(Supplied entries begins)
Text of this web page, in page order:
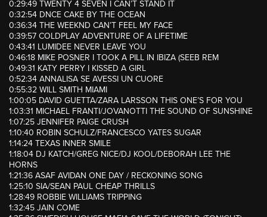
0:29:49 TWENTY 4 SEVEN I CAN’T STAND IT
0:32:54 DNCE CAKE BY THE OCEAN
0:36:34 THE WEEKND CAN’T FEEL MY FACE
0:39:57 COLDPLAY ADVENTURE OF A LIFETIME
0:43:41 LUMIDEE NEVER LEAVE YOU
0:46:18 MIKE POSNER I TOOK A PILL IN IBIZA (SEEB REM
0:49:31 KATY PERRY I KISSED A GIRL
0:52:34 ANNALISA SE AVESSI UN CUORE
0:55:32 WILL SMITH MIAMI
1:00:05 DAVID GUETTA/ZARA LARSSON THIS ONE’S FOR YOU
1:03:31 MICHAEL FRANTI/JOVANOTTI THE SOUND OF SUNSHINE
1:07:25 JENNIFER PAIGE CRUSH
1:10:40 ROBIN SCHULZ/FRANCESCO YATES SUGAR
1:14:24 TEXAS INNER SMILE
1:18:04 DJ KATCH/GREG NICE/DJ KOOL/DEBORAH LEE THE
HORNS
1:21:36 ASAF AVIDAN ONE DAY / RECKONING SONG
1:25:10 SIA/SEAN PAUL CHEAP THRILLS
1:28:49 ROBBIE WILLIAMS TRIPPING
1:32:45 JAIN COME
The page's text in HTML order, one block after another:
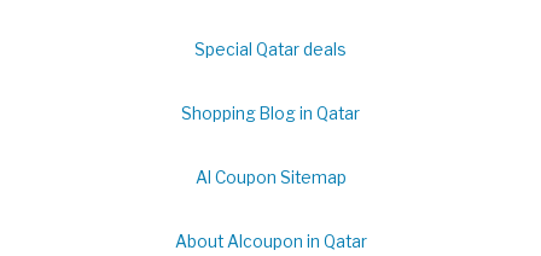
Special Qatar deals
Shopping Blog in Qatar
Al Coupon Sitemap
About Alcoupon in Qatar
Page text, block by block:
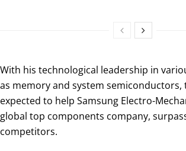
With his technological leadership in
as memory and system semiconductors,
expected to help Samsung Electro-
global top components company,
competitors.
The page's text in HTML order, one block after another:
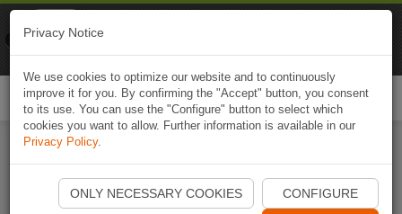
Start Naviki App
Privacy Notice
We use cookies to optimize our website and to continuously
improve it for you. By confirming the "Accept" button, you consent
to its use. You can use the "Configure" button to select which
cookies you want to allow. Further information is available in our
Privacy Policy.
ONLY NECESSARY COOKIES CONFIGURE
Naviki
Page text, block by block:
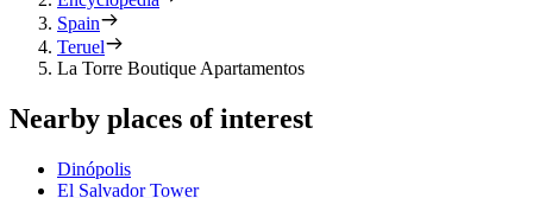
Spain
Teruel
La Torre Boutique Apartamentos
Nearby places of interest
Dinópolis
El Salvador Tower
(Supplied entries ends)
(Supplied entries begins)
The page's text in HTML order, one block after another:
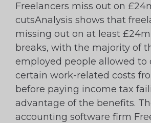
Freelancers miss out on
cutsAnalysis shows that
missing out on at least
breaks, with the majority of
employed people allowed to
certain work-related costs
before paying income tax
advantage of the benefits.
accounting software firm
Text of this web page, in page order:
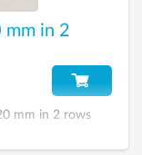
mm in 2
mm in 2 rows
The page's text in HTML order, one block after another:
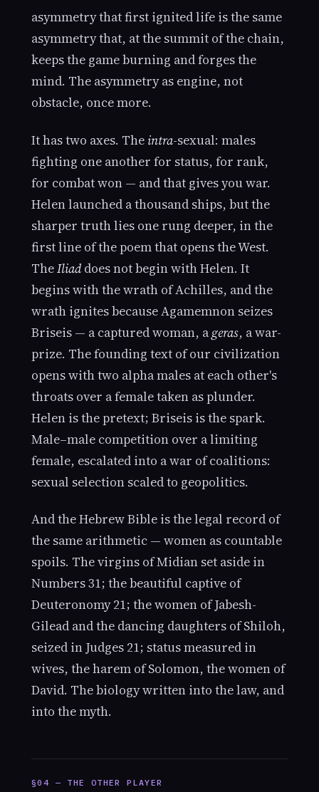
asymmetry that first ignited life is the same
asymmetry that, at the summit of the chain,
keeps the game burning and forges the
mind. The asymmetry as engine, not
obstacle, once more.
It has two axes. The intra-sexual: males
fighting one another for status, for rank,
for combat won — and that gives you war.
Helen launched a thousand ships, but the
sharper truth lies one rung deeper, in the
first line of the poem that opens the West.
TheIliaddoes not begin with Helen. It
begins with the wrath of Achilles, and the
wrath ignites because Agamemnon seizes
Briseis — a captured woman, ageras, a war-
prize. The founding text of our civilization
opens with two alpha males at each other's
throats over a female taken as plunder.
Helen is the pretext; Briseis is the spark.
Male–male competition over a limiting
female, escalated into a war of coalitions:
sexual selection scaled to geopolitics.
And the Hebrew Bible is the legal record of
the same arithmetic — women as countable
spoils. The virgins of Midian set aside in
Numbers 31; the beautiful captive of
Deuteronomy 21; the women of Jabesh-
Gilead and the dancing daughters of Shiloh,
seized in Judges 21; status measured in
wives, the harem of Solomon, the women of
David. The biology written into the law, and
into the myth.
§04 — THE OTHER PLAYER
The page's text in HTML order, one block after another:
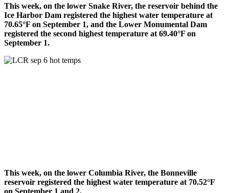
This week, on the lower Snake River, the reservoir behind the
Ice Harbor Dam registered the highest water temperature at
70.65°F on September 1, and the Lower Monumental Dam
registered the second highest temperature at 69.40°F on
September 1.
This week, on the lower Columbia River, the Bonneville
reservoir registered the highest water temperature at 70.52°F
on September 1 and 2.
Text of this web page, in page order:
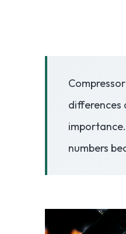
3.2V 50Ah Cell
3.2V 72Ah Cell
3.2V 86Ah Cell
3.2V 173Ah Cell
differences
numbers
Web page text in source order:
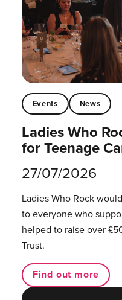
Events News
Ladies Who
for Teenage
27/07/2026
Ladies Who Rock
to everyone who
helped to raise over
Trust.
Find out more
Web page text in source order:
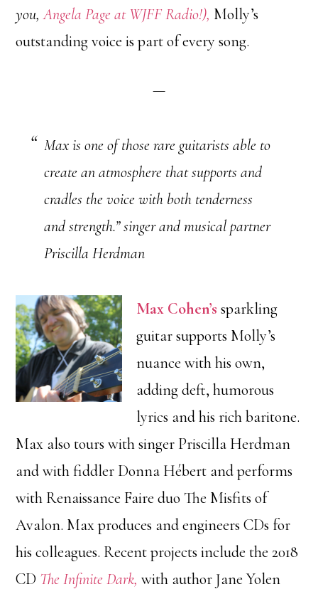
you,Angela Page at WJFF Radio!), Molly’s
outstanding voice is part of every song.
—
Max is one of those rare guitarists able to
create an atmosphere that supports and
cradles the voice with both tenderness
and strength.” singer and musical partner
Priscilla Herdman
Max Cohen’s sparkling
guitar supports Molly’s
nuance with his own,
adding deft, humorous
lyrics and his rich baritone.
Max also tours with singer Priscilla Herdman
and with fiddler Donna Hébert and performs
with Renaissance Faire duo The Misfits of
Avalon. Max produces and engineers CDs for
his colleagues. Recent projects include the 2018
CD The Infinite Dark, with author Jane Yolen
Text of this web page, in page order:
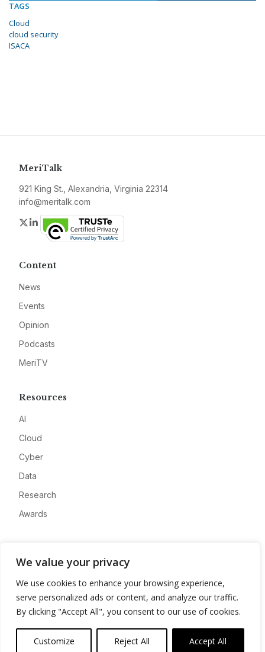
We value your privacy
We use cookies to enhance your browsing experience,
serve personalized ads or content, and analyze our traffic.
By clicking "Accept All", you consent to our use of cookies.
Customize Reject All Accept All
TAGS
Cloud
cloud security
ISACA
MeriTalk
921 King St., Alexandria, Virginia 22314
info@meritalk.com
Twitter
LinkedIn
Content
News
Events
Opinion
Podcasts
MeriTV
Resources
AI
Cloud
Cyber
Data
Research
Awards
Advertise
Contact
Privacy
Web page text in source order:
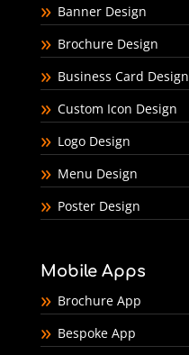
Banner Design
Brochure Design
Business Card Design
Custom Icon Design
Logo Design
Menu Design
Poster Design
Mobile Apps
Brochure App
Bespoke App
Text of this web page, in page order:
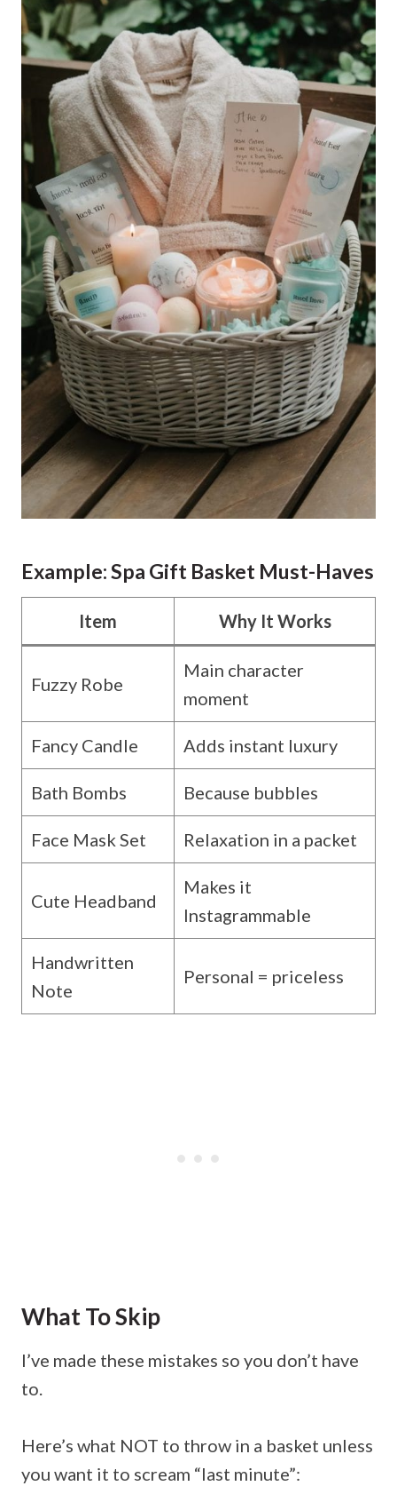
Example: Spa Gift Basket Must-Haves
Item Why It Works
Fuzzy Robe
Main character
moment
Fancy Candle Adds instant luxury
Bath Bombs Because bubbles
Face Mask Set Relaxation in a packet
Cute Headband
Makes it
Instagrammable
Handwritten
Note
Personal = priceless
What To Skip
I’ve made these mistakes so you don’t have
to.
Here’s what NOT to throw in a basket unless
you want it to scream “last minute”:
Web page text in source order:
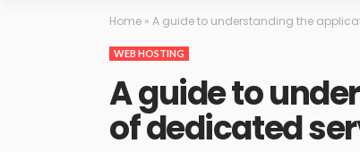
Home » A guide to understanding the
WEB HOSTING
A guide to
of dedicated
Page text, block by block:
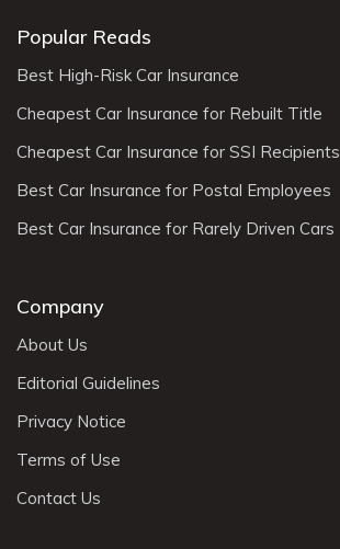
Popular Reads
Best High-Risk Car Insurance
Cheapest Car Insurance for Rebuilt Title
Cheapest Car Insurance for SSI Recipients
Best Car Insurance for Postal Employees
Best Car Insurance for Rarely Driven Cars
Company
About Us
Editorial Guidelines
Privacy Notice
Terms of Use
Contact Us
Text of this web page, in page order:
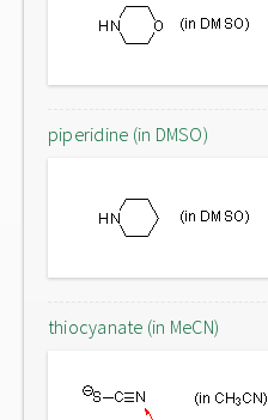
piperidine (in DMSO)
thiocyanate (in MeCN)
(Supplied entries ends)
=== Work required ===
Excerpt from the records above: set down only the lines from the one that contains "employed people allowed to" through the one that contains "begins with the wrath of Achilles, and the", inclusive, word for word. Pictures stay out.

=== Task answer ===
employed people allowed to
certain work-related costs
before paying income tax
advantage of the benefits.
accounting software firm
Text of this web page, in page order:
mm in 2
mm in 2 rows
The page's text in HTML order, one block after another:
asymmetry that first ignited life is the same
asymmetry that, at the summit of the chain,
keeps the game burning and forges the
mind. The asymmetry as engine, not
obstacle, once more.
It has two axes. The intra-sexual: males
fighting one another for status, for rank,
for combat won — and that gives you war.
Helen launched a thousand ships, but the
sharper truth lies one rung deeper, in the
first line of the poem that opens the West.
TheIliaddoes not begin with Helen. It
begins with the wrath of Achilles, and the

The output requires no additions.